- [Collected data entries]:
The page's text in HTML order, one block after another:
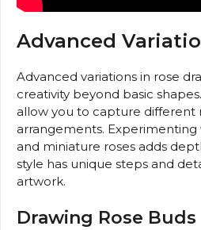
Advanced
Advanced variations in rose
creativity beyond basic
allow you to capture different
arrangements. Experimenting
and miniature roses adds
style has unique steps and
artwork.
Drawing Rose Buds
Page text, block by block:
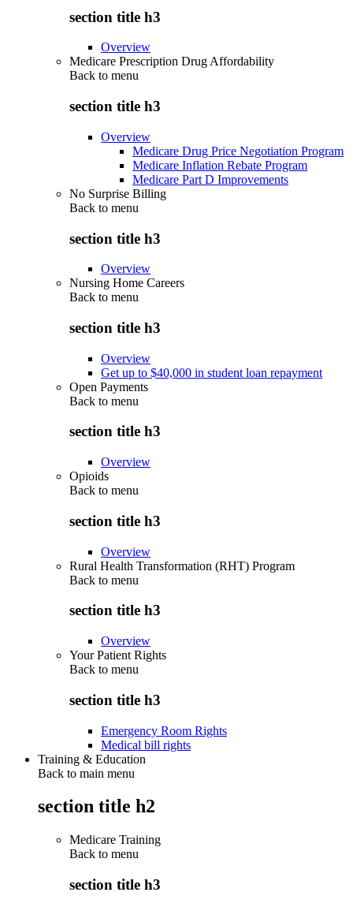
section title h3
Overview
Medicare Prescription Drug Affordability
Back to menu
section title h3
Overview
Medicare Drug Price Negotiation Program
Medicare Inflation Rebate Program
Medicare Part D Improvements
No Surprise Billing
Back to menu
section title h3
Overview
Nursing Home Careers
Back to menu
section title h3
Overview
Get up to $40,000 in student loan repayment
Open Payments
Back to menu
section title h3
Overview
Opioids
Back to menu
section title h3
Overview
Rural Health Transformation (RHT) Program
Back to menu
section title h3
Overview
Your Patient Rights
Back to menu
section title h3
Emergency Room Rights
Medical bill rights
Training & Education
Back to main menu
section title h2
Medicare Training
Back to menu
section title h3

- [What you should do]:
All entries must be output exactly as they stand, and every picture must be left out.

- [Exercise response]:
The page's text in HTML order, one block after another:
Advanced
Advanced variations in rose
creativity beyond basic
allow you to capture different
arrangements. Experimenting
and miniature roses adds
style has unique steps and
artwork.
Drawing Rose Buds
Page text, block by block:
section title h3
Overview
Medicare Prescription Drug Affordability
Back to menu
section title h3
Overview
Medicare Drug Price Negotiation Program
Medicare Inflation Rebate Program
Medicare Part D Improvements
No Surprise Billing
Back to menu
section title h3
Overview
Nursing Home Careers
Back to menu
section title h3
Overview
Get up to $40,000 in student loan repayment
Open Payments
Back to menu
section title h3
Overview
Opioids
Back to menu
section title h3
Overview
Rural Health Transformation (RHT) Program
Back to menu
section title h3
Overview
Your Patient Rights
Back to menu
section title h3
Emergency Room Rights
Medical bill rights
Training & Education
Back to main menu
section title h2
Medicare Training
Back to menu
section title h3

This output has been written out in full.